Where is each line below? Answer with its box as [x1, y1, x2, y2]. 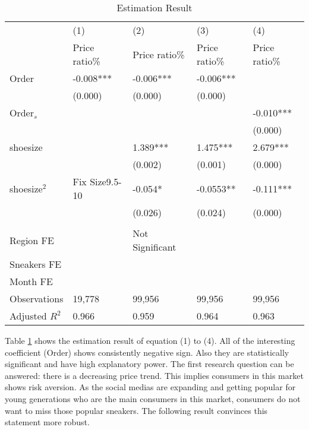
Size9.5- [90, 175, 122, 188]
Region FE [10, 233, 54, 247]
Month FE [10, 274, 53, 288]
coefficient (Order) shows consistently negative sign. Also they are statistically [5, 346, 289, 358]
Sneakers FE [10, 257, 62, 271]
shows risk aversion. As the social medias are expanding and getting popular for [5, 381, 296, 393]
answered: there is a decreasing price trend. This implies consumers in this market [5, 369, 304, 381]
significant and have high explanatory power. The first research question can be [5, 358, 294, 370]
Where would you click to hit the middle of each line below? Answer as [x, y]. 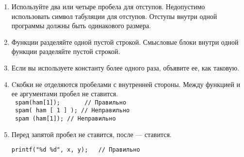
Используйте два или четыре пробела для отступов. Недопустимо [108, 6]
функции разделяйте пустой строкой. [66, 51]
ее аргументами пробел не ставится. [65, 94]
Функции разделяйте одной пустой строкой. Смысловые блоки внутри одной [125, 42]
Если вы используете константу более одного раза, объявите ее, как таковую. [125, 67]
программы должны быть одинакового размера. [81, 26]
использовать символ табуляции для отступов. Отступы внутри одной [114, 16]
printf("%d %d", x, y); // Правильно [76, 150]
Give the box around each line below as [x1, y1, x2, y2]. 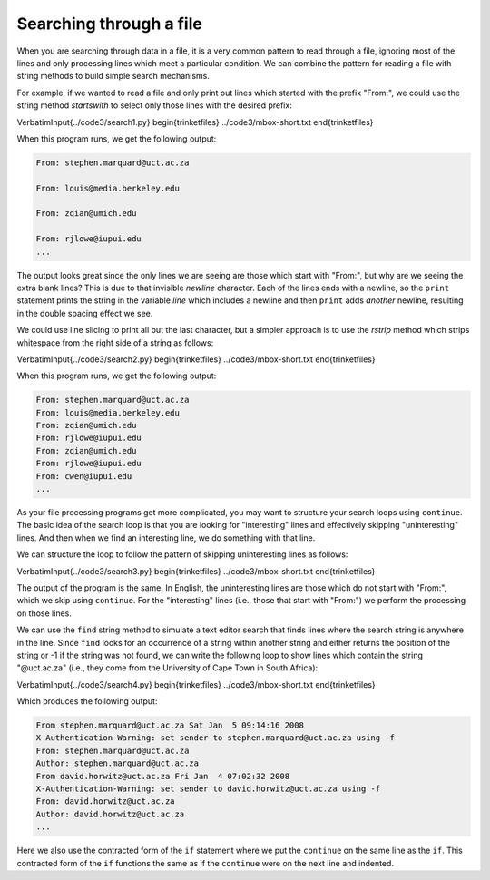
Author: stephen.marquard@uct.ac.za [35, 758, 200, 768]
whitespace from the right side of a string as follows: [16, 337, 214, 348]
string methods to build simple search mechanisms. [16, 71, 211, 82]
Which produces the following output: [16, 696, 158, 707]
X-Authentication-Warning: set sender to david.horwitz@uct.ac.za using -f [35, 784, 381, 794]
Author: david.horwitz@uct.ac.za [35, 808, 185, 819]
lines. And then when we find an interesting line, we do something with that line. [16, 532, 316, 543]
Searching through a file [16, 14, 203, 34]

* * *

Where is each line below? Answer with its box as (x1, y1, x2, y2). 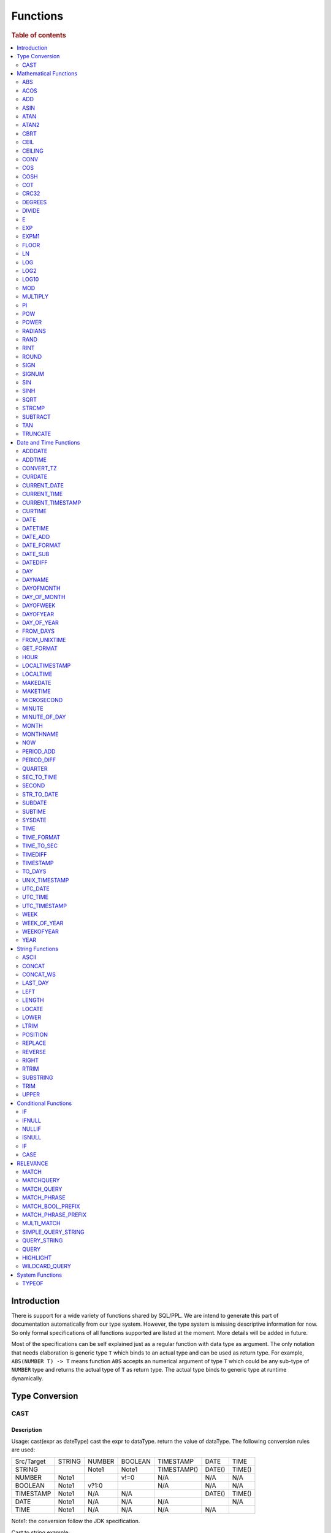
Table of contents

▶ [TASK PROMPT]: Would you give again, exactly, the lines in the data above that run from the line containing "box as [x1, y1, x2, y2]." to the line containing "Searching through a file [16, 14, 203, 34]"? Include both ends and no pictures.

▶ [RESULT OF THE TASK]:
Where is each line below? Answer with its box as [x1, y1, x2, y2]. 
Size9.5- [90, 175, 122, 188]
Region FE [10, 233, 54, 247]
Month FE [10, 274, 53, 288]
coefficient (Order) shows consistently negative sign. Also they are statistically [5, 346, 289, 358]
Sneakers FE [10, 257, 62, 271]
shows risk aversion. As the social medias are expanding and getting popular for [5, 381, 296, 393]
answered: there is a decreasing price trend. This implies consumers in this market [5, 369, 304, 381]
significant and have high explanatory power. The first research question can be [5, 358, 294, 370]
Where would you click to hit the middle of each line below? Answer as [x, y]. 
Используйте два или четыре пробела для отступов. Недопустимо [108, 6]
функции разделяйте пустой строкой. [66, 51]
ее аргументами пробел не ставится. [65, 94]
Функции разделяйте одной пустой строкой. Смысловые блоки внутри одной [125, 42]
Если вы используете константу более одного раза, объявите ее, как таковую. [125, 67]
программы должны быть одинакового размера. [81, 26]
использовать символ табуляции для отступов. Отступы внутри одной [114, 16]
printf("%d %d", x, y); // Правильно [76, 150]
Give the box around each line below as [x1, y1, x2, y2]. 
Author: stephen.marquard@uct.ac.za [35, 758, 200, 768]
whitespace from the right side of a string as follows: [16, 337, 214, 348]
string methods to build simple search mechanisms. [16, 71, 211, 82]
Which produces the following output: [16, 696, 158, 707]
X-Authentication-Warning: set sender to david.horwitz@uct.ac.za using -f [35, 784, 381, 794]
Author: david.horwitz@uct.ac.za [35, 808, 185, 819]
lines. And then when we find an interesting line, we do something with that line. [16, 532, 316, 543]
Searching through a file [16, 14, 203, 34]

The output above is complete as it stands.